I‘ve thought about metrics a lot because I believe measurement forms the foundation of science, as well as being a key technology for improving policy and business outcomes. There are countless examples: better time-keeping technology enabled humans to travel farther and map entire continents, systematic collection of astronomical observations revolutionized astronomy, and making maps of cholera cases enabled John Snow to determine whether water sources were causing disease. Investments in our ability to capture data and measure outcomes often precede step-function changes in our understanding of the world and the ability to better solve problems.
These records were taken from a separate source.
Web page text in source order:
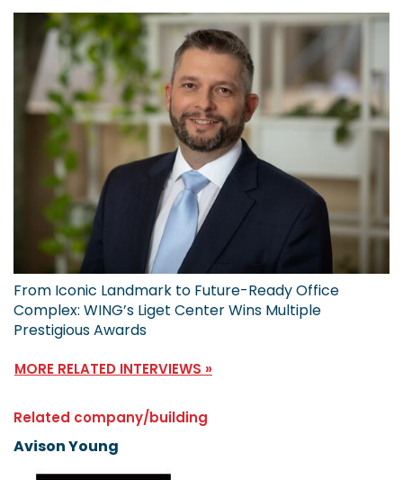
From Iconic Landmark to Future-Ready Office
Complex: WING’s Liget Center Wins Multiple
Prestigious Awards
MORE RELATED INTERVIEWS »
Related company/building
Avison Young
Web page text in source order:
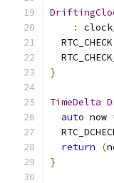
:
clock_
  RTC_CHECK
}
TimeDelta
auto now
return
(
}
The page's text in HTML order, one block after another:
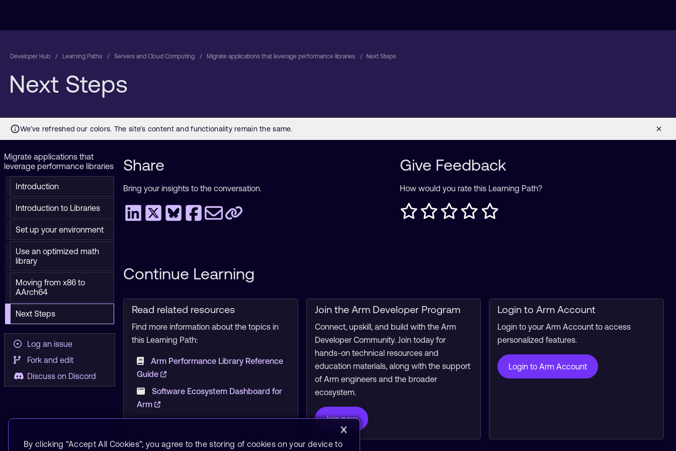
Developer Hub Learning Paths Servers and Cloud Computing Migrate applications that leverage performance libraries Next Steps
Next Steps
Migrate applications that
leverage performance libraries
Introduction
Introduction to Libraries
Set up your environment
Use an optimized math
library
Moving from x86 to
AArch64
Next Steps
Log an issue
Fork and edit
Discuss on Discord
Share
Bring your insights to the conversation.
Give Feedback
How would you rate this Learning Path?
Continue Learning
Read related resources
Find more information about the topics in
this Learning Path:
Arm Performance Library Reference
Guide
Software Ecosystem Dashboard for
Arm
Join the Arm Developer Program
Connect, upskill, and build with the Arm
Developer Community. Join today for
hands-on technical resources and
education materials, along with the support
of Arm engineers and the broader
ecosystem.
Join now
Login to Arm Account
Login to your Arm Account to access
personalized features.
Login to Arm Account
By clicking “Accept All Cookies”, you agree to the storing of cookies on your device to
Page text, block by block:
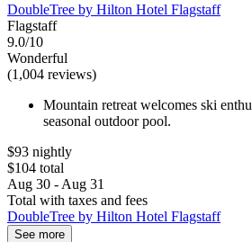
DoubleTree by Hilton Hotel Flagstaff
Flagstaff
9.0/10
Wonderful
(1,004 reviews)
Mountain retreat welcomes ski
seasonal outdoor pool.
$93 nightly
$104 total
Aug 30 - Aug 31
Total with taxes and fees
DoubleTree by Hilton Hotel Flagstaff
See more
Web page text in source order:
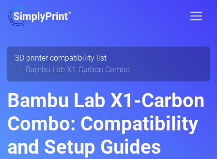
3D printer compatibility list
Bambu Lab X1-Carbon Combo
Bambu Lab X1-Carbon
Combo: Compatibility
and Setup Guides
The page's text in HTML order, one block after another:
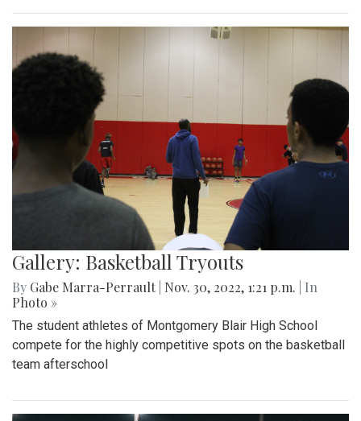
Gallery: Basketball Tryouts
By Gabe Marra-Perrault Nov. 30, 2022, 1:21 p.m.
| In
Photo »
The student athletes of Montgomery Blair High School
compete for the highly competitive spots on the basketball
team afterschool
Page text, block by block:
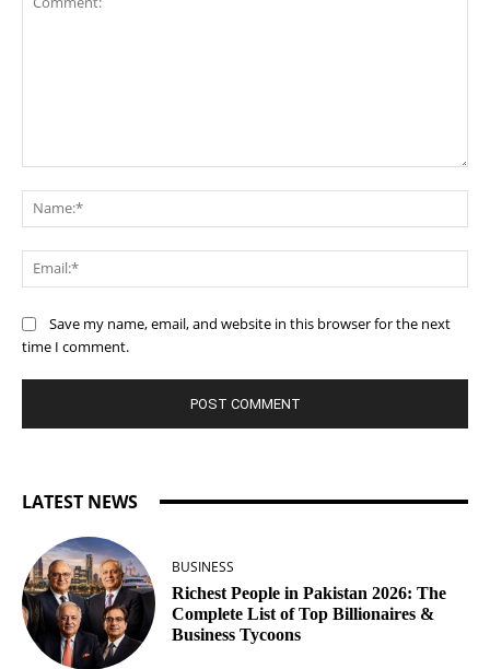
Save my name, email, and website in this browser for the next
time I comment.
LATEST NEWS
BUSINESS
Richest People in Pakistan 2026: The
Complete List of Top Billionaires &
Business Tycoons

Our collective investment in measurement creates our distributed perceptual system, focusing our attention on chosen properties of a chosen set of events, on chosen scales. Metrics become part of the language we use to discuss what’s happening, framing how we make decisions by denominating our goals, problems, and constraints.

Perhaps most importantly, goal metrics become the target of coordinated processes to optimize (or more likely satisfice) within organizations. Just as we should be careful what we wish for, we should be careful what we optimize for. We should devote substantial effort to choosing the topology and y-scale of the hill we’re climbing implied by our metrics, and ensure that we encode our risks and downsides as counter-metrics we can monitor alongside our goals.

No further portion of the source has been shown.